Autumn Guide to the High Line

By High Line | September 22, 2019

It may be back to work or school but the High Line is here to help you relax throughout the labor. Enjoy the smells, sights, and sounds of the park as the city that surrounds us wanes toward winter.

Leaves changing to orange and yellow on the High Line

Autumnal colors under the NYC skylineTimothy Schenck

OUR FUTURE VISIONS

What’s Next? There’s No Time Like the Future commemorates the 20th anniversary of the idea to save the High Line and the 10th anniversary of our opening to the public with an afternoon festival that asks “what does the High Line look like in 100 years?”

On Saturday, September 28, engage with Tattfoo Tan’s participatory workshop, Ronny Quevedo’s lawn paintings, Alicia Grullon’s walking tour, Betty Yu’s labor storySalome Asega and Keenan MacWilliam’s clap and step routine, High Line art making, and more.

NEW MONUMENTS FOR NEW CITIES

This traveling exhibition and first joint initiative between the High Line Network and High Line Art, arrives on the park on September 26. See 25 poster proposals for contemporary monuments by 25 commissioned artists, with public workshops by Monument Lab on October 5 and October 12.

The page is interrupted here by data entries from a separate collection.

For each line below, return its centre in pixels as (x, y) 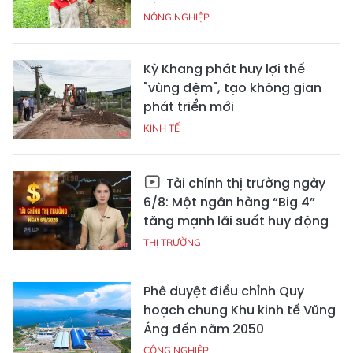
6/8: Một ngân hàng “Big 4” (229, 202)
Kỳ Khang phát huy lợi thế (224, 69)
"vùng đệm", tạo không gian (232, 88)
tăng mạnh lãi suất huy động (236, 221)
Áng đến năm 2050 (204, 329)
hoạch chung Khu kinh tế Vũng (240, 310)
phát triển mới (189, 107)
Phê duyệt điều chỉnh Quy (224, 291)
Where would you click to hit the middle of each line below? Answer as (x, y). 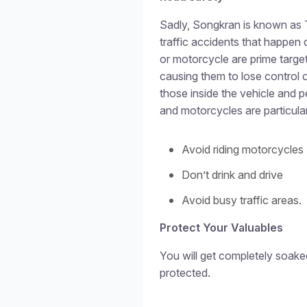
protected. (186, 273)
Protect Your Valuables (221, 228)
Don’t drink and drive (234, 175)
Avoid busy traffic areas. (242, 200)

A large-scale clock on the park

Ruth Ewan’s Silent Agitator, 2019 – 2020Timothy Schenck

SONGS FOR THE SILENT AGITATOR

This evening of vocal and choral performances was selected or inspired by, or conceived in collaboration with, Ruth Ewan and her High Line commission Silent Agitator. Songs for the Silent Agitator recognizes the uplifting significance of music on the grueling work of labor organizing. The performances, like Ewan’s clock, seek to reconcile public time with public space—to affirm that the opportunities we have to be together need not be all work and no play.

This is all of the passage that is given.